Politics is about compromise. When the Zionist leaders were offered a state in the 1947 Partition Plan, they were unsatisfied with the borders but chose to accept the proposal nonetheless. The Palestinians rejected that proposal, as they did subsequent peace offers — most notably in 2000, when the Israelis offered 97 percent of the West Bank (with the remaining three percent to be given in the form of land swaps), $30 billion to facilitate the resettlement of refugees and full Palestinian sovereignty. In recent years, Israeli settlement construction in the West Bank has expanded despite Palestinian objections. On this issue, the Israelis have mostly refused to compromise. Yet that is not the whole story. On several occasions, both sides have shown a willingness to make concessions. In 1993, the Israelis gave the Palestinians partial sovereignty in exchange for official Palestinian recognition of the State of Israel and security arrangements. Recently, Palestinian police have cooperated with the Israel Defense Forces (IDF) to virtually eliminate terrorism. As a result, the Israelis have ceded further military control to the Palestinian leadership.  Palestinians, although still subject to unacceptable treatment and occupation, live more peacefully as a result of the cooperation between the IDF and the Palestinian police. History demonstrates that when Palestinians and Israelis work together, progress can be made.
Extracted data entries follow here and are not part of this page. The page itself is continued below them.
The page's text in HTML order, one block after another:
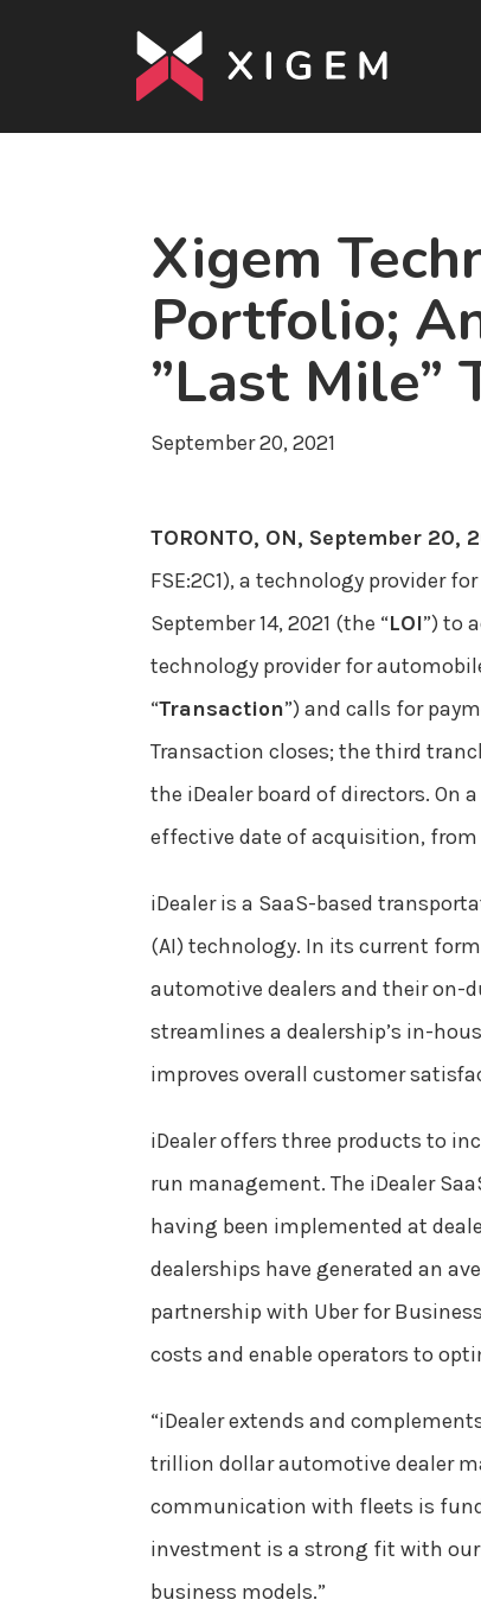
Xigem
Portfolio;
”Last Mile”
September 20, 2021
TORONTO, ON, September 20,
FSE:2C1), a technology provider
September 14, 2021 (the “LOI”) to
technology provider for
“Transaction”) and calls for
Transaction closes; the third
the iDealer board of directors.
effective date of acquisition, from
iDealer is a SaaS-based
(AI) technology. In its current
automotive dealers and their on-
streamlines a dealership’s in-
improves overall customer
iDealer offers three products to
run management. The iDealer
having been implemented at
dealerships have generated an
partnership with Uber for
costs and enable operators to
“iDealer extends and
trillion dollar automotive dealer
communication with fleets is
investment is a strong fit with
business models.”
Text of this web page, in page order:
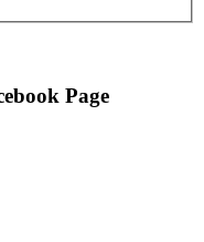
Page
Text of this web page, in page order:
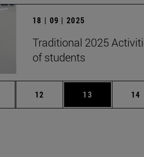
18 | 09 | 2025
Traditional 2025
of students
Intermediate pages Use TAB to scroll.
Page
12 Page
13 Page
14
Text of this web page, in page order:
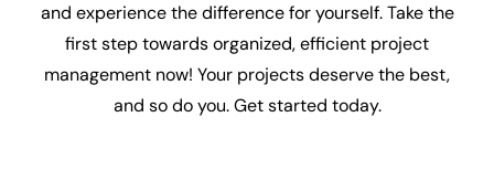
and experience the difference for yourself. Take the
first step towards organized, efficient project
management now! Your projects deserve the best,
and so do you. Get started today.
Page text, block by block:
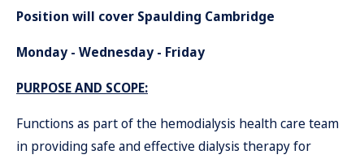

Former Ambassador to Israel Dennis Ross noted in his lecture on campus several weeks ago that those who think Israelis and Palestinians can simply live in one state are “not being realistic.” The only just solution to this problem remains what it was in 1947: two states for two peoples, living side-by-side in security and cooperation with each other. It is impractical to assume that two different peoples are capable of living peacefully in the same state amidst such deep hostilities and conflicting claims. Neither Israelis nor Palestinians have given up on their national aspirations. They will both continue laying claim to the same piece of land and thus will be condemned to unending conflict.

The Jewish desire for statehood is enshrined in the Amidah, the prayer Jews have been reciting every day for over 2000 years: “Bring us together from the four corners of the earth into our land. Blessed are You G-d, who gathers the dispersed of His people Israel.” Given the history of anti-Jewish persecution and the fact of their nationhood, Jews are not likely to give up their sovereign state anytime soon. Nor should they, as with all peoples they are entitled to determine their own future, particularly when the world repeatedly denies them such freedoms. Dr. Massad called Israel “colonialist.” The truth is that Israel is anti-colonialist, an example of self-determination in the face of centuries of oppression and deep-seated hatred. The Palestinian desire for statehood is also legitimate. The occupation is unsustainable and Israel must end it responsibly, without losing sight of its security concerns. Each people deserves the opportunity to determine its own future.

Dr. Massad appears to confuse justice with revenge. Of course, the Israelis have claims against the Palestinians as well. Days after Palestinian leaders rejected Israel’s peace offer in 2000, Palestinian terrorists began a multi-year campaign of blowing up cafés full of women and children in Jerusalem. According to Dr. Massad’s definition of “justice,” Israel might be justified in never offering the Palestinians a state again. Each side has grievances against the other. The only solution will require concessions on both sides. The Palestinians must stop seeing Israel as illegitimate and accept the fact of its existence, and the Israelis must recognize the very real injustices and unsustainability of the occupation.

Luckily, polls consistently demonstrate that most Israelis and Palestinians consider the two-state solution the best available solution. They recognize that compromise can itself be a form of idealism and, as President Obama said in Israel two weeks ago, “Peace is necessary. But peace is also just.” It might be easy for Dr. Massad to call for retributive justice against Israel, but the people on the ground know better. The most just solution is not that Israel gets some sort of comeuppance, but rather that Jews, Arabs and Christians live in security and freedom.